The redeeming features of this Hsiao-hsien Hou film are an inspired performance from Juliette Binoche, as a harassed, over-worked single mother, struggling with her career as an artist as well as trying to bring up her young son - beautifully and naturally portrayed with lots of obviously ad lib lines and actions skillfully preserved.

The grimy and claustrophobic photography of Paris - without the glamour - was inspiring, too, and apt for the film's theme. At times, there were sequences so languidly beautiful that one could forget the rest of the film and just enjoy the pictures.

But more merit than that was difficult to find. There was plenty of drama but no plot; no clear protagonist; an apparent total lack of direction; characterisation so diffuse that it was difficult to know - or want to know - much about anyone.
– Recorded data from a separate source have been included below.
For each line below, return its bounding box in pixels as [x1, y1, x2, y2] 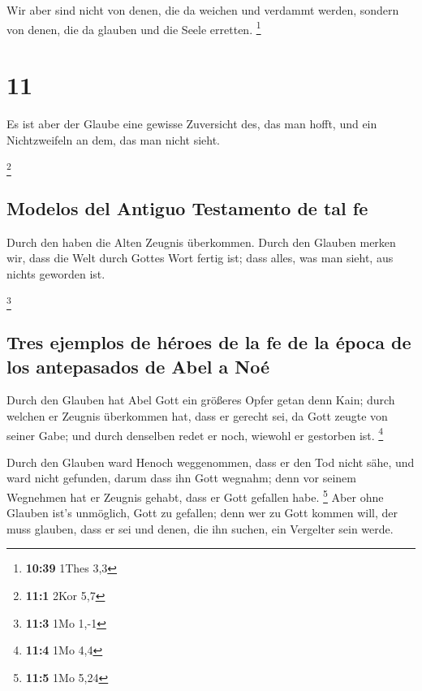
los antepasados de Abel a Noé [6, 353, 269, 378]
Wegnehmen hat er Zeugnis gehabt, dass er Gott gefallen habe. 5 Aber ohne [6, 486, 384, 505]
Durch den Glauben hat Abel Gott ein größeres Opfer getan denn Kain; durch [6, 391, 395, 408]
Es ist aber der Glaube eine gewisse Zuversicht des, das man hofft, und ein [6, 114, 377, 132]
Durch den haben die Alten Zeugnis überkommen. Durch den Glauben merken [6, 233, 396, 250]
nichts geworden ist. [6, 265, 105, 282]
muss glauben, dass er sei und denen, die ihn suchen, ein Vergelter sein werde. [6, 520, 394, 537]
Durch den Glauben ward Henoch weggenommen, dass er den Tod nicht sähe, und [6, 453, 415, 470]
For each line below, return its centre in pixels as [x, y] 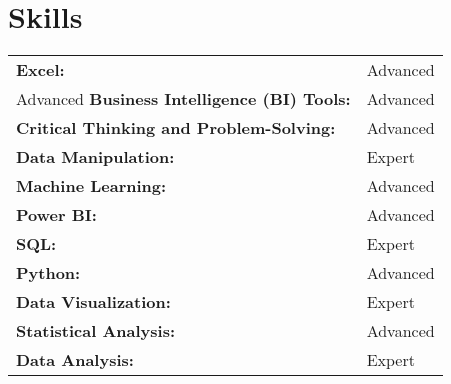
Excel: [40, 70]
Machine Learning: [91, 186]
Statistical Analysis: [96, 331]
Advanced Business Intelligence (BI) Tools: [183, 99]
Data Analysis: [75, 360]
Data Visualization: [93, 302]
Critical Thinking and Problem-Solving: [176, 128]
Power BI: [56, 215]
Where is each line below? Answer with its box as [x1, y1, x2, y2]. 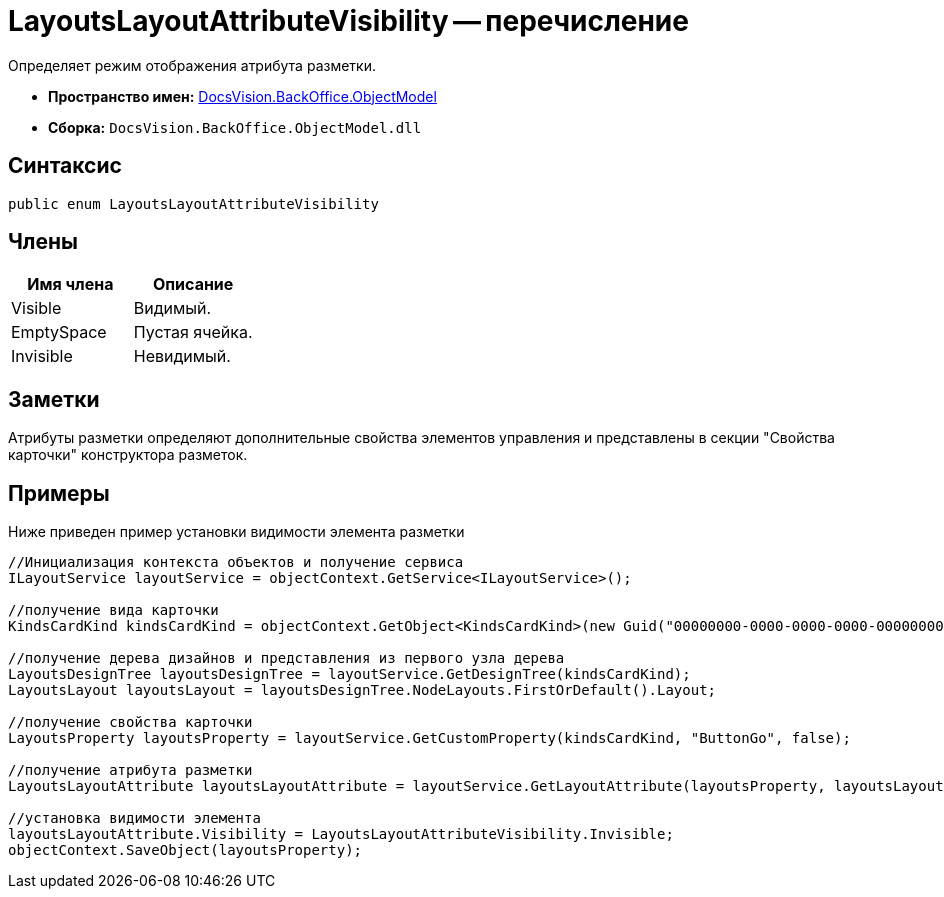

After an hour, I still had no feeling for, or interest in any of the main characters, all of whom seemed to behave as childishly as the little boy. The Chinese girl, employed as a nanny said and did little, and it was difficult to understand why she was there at all, unless she found the French psyche as impenetrable as we did in the audience.

I suppose Jean Luc-Godard was responsible for starting the trend for aimless, directionless, plot less, pointless, self-indulgent French cinema style with his 'classic' A Bout de Soufflé.

I watched the audience for a lot of the time, since the film was so boring, and discovered that most were fidgeting and looking around the theatre as I was. And yet as we left, no one dared to say an adverse word. It's ART, I suppose, and therefore one must not mock! But it's worth remembering that even Shakespeare wrote some absolute turkeys. There, I've said it!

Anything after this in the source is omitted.